SOURCE RECORDS:
****************************************

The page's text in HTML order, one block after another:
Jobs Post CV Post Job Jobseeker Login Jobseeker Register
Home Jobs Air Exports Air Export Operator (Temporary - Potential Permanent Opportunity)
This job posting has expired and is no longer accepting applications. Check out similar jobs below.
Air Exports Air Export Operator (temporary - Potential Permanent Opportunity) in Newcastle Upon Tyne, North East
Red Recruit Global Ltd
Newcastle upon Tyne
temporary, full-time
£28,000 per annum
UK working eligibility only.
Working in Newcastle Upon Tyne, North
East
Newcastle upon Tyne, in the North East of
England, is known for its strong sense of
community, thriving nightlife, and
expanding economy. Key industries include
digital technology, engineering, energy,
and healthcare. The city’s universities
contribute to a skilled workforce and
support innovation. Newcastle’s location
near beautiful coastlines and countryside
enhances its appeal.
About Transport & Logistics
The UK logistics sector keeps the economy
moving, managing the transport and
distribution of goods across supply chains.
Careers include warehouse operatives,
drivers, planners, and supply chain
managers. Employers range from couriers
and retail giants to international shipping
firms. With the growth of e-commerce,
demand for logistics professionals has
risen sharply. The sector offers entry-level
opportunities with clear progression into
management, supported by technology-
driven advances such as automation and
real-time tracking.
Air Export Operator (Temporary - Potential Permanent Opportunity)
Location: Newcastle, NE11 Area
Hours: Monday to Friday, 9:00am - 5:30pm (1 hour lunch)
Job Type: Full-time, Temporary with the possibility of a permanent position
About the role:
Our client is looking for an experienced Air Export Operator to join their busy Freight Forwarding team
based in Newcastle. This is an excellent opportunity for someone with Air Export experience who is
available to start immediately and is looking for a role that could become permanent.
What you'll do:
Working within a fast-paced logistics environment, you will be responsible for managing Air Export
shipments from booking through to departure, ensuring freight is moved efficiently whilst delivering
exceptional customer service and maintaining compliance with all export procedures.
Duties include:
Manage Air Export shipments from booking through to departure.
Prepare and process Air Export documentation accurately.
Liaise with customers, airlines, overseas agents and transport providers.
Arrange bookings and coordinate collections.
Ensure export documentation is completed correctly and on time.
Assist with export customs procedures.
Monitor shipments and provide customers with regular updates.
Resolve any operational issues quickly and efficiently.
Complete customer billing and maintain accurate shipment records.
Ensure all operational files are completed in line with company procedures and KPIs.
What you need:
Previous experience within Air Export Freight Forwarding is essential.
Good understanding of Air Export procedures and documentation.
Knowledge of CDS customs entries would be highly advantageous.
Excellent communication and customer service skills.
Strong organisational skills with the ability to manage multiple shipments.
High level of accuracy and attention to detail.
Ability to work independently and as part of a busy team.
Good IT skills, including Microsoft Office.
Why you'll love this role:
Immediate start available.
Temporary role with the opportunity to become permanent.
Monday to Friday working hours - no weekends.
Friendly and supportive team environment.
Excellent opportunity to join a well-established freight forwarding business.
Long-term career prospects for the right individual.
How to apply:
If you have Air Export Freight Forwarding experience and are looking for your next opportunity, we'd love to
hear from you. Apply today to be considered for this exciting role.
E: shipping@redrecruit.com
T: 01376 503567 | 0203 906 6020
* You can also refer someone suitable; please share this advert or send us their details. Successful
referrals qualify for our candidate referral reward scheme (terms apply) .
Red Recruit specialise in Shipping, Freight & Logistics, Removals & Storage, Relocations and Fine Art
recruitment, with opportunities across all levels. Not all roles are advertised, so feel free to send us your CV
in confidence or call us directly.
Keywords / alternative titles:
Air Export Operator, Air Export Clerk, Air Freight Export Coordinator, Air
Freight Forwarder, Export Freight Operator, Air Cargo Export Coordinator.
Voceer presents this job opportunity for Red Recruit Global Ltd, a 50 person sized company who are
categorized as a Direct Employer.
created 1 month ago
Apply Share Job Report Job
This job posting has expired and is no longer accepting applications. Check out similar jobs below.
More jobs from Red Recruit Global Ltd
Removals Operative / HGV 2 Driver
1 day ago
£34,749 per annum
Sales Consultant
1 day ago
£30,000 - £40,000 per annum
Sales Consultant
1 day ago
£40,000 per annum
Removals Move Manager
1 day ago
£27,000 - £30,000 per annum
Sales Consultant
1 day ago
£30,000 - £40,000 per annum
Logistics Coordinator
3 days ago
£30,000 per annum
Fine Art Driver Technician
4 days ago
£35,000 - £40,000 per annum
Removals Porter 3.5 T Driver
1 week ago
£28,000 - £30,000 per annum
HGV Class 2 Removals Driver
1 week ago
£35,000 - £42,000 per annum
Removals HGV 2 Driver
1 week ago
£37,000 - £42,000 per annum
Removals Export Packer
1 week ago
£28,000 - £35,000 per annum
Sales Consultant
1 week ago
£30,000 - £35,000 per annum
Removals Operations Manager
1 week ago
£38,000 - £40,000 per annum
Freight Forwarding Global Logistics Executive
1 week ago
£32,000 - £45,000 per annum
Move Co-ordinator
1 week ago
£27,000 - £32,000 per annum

****************************************

WHAT YOU ARE ASKED TO DO:
Would you set down, word for word, the lines from the opening of the entries above through the line with "based in Newcastle.", both included, and no others?

WRITTEN RESPONSE:
The page's text in HTML order, one block after another:
Jobs Post CV Post Job Jobseeker Login Jobseeker Register
Home Jobs Air Exports Air Export Operator (Temporary - Potential Permanent Opportunity)
This job posting has expired and is no longer accepting applications. Check out similar jobs below.
Air Exports Air Export Operator (temporary - Potential Permanent Opportunity) in Newcastle Upon Tyne, North East
Red Recruit Global Ltd
Newcastle upon Tyne
temporary, full-time
£28,000 per annum
UK working eligibility only.
Working in Newcastle Upon Tyne, North
East
Newcastle upon Tyne, in the North East of
England, is known for its strong sense of
community, thriving nightlife, and
expanding economy. Key industries include
digital technology, engineering, energy,
and healthcare. The city’s universities
contribute to a skilled workforce and
support innovation. Newcastle’s location
near beautiful coastlines and countryside
enhances its appeal.
About Transport & Logistics
The UK logistics sector keeps the economy
moving, managing the transport and
distribution of goods across supply chains.
Careers include warehouse operatives,
drivers, planners, and supply chain
managers. Employers range from couriers
and retail giants to international shipping
firms. With the growth of e-commerce,
demand for logistics professionals has
risen sharply. The sector offers entry-level
opportunities with clear progression into
management, supported by technology-
driven advances such as automation and
real-time tracking.
Air Export Operator (Temporary - Potential Permanent Opportunity)
Location: Newcastle, NE11 Area
Hours: Monday to Friday, 9:00am - 5:30pm (1 hour lunch)
Job Type: Full-time, Temporary with the possibility of a permanent position
About the role:
Our client is looking for an experienced Air Export Operator to join their busy Freight Forwarding team
based in Newcastle. This is an excellent opportunity for someone with Air Export experience who is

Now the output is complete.